So I was computing isogeny over finite field in different extension degrees. Let's suppose I have obtained an isogeny $\phi$ over $\mathbb{F}_q$ and an embedding . $\iota:\mathbb{F}_{q}\to\mathbb{F}_{q^k}$
What I did for now is to extract the kernel polynomial $\phi_x\in\mathbb{F_q}$, componentwise lift its coefficient to $\mathbb{F}_{q^k}$ and obtain $\tilde\phi_x=\iota(\phi_x)$, then using Kohel's formula to compute the lifted isogeny $\tilde\phi:E\to E[\tilde\phi_x]$.
Fq = GF(1009)
extFq = GF(1009^10)
iota = RelativeFiniteFieldExtension(extFq,Fq).embedding()
E = EllipticCurve(Fq,[1,0])
P = E.random_element()*1024
phi = E.isogeny(P)
# above are settings for copy-paste
phix = phi.kernel_polynomial()
phix = sum(iota(ci)*extFq[x](x)^di for di, ci in enumerate(phix))
E = phi.domain().change_ring(iota)
phi = E.isogeny(phix)
However, this costs too much computational resources to recompute the whole isogeny from scratch.
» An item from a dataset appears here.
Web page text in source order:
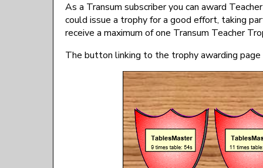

In theory, since we have already computed $\phi$ before hand, one reasonable approach is to simply lift the rational coefficients of $\phi$ by $\iota$ componentwise. But I'm not quite sure how we could do this within Sage because I can't find a constructor to construct an isogeny object without specifying its kernel. Any ideas?